=== Problem description ===
Lines containing the word "upper": say how many there are in the listing, with only the number as the answer.

=== Source data ===
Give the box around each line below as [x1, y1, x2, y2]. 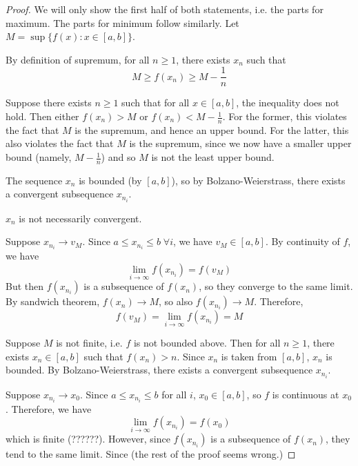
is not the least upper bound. [151, 150, 275, 164]
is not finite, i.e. [56, 336, 123, 350]
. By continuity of [265, 234, 340, 249]
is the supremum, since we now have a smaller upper [129, 136, 352, 151]
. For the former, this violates [222, 109, 347, 124]
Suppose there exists [6, 95, 92, 110]
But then [6, 279, 44, 293]
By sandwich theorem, [6, 294, 100, 309]
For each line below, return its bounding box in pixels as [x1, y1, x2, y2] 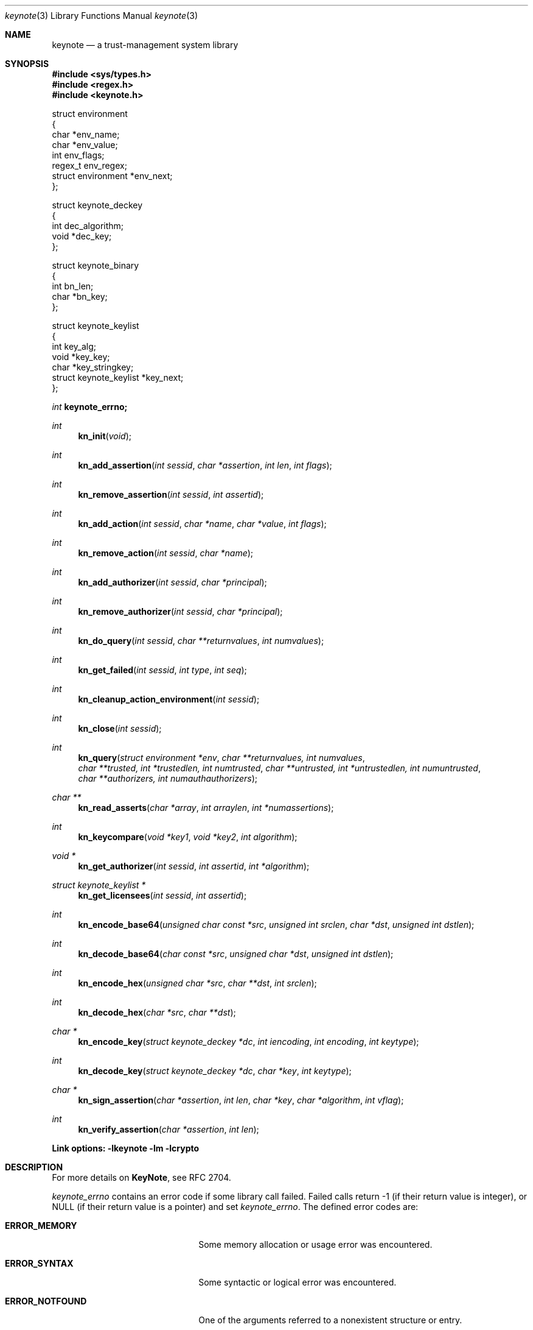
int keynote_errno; [52, 401, 128, 412]
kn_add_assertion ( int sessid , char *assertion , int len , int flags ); [78, 460, 332, 470]
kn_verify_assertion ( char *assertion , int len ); [78, 1124, 259, 1134]
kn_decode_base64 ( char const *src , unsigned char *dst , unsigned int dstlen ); [78, 949, 394, 959]
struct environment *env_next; [52, 171, 173, 181]
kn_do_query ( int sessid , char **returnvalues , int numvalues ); [78, 635, 324, 646]
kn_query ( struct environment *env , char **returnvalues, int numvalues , [78, 752, 365, 763]
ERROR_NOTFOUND [5, 1296, 87, 1306]

=== Written reply ===
2